An adult turkey has about 3,500 feathers. Turkeys eat twice a day, usually mid-morning and mid-afternoon. Wild turkeys are mostly vegetarian, with the exception of insects, which they like, and ants, which they love. North Carolina produces more turkeys than any other state. Arkansas, where the chicken is king, is third. Male turkeys make that classic “gobble-gobble” sound. Hens make more of a “click-click” sound. Eighty-five percent to 90% of American households eat turkey on Thanksgiving Day.

In the last 35 years, the per capita annual consumption of turkey by Americans has gone through the roof — from about eight pounds per person in 1975 to about 25 pounds today. Do you know why that is? Neither do I. But I’m guessing it is the eating healthy thing — turkey burgers, turkey sausage, etc.

The country that eats the most turkey per capita is Israel, by far.

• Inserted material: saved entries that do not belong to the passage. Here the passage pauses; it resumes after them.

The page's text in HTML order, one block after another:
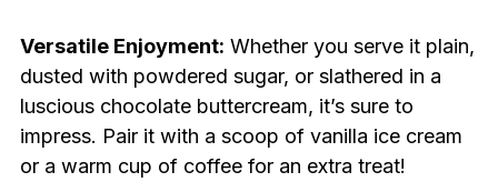
Versatile Enjoyment: Whether you serve it plain,
dusted with powdered sugar, or slathered in a
luscious chocolate buttercream, it’s sure to
impress. Pair it with a scoop of vanilla ice cream
or a warm cup of coffee for an extra treat!
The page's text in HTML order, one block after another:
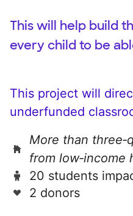
This will help build
every child to be
This project will
underfunded
More than
from low‑income
20 students
2 donors
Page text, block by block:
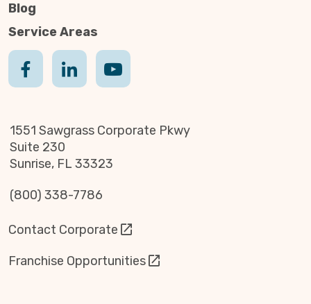
Blog
Service Areas
1551 Sawgrass Corporate Pkwy
Suite 230
Sunrise, FL 33323
(800) 338-7786
Contact Corporate
Franchise Opportunities

Speaking of which, the ancient Hebrews, Greeks, Romans, Egyptians and Chinese all had their own versions of an annual thanksgiving feast. For the Chinese, the big treat was a sweet called “moon cakes” that were stamped with the image of a rabbit, because the Chinese don’t see a man in the moon — they see a rabbit in the moon.

I think that’s it then, the complete T-Day primer: meleagris gallopavo and moon cakes, Ben Franklin and the Turkey Trot. All things to be thankful for, I guess. Have the best T-Day ever, if you can stay awake, which is hard. I gotta go.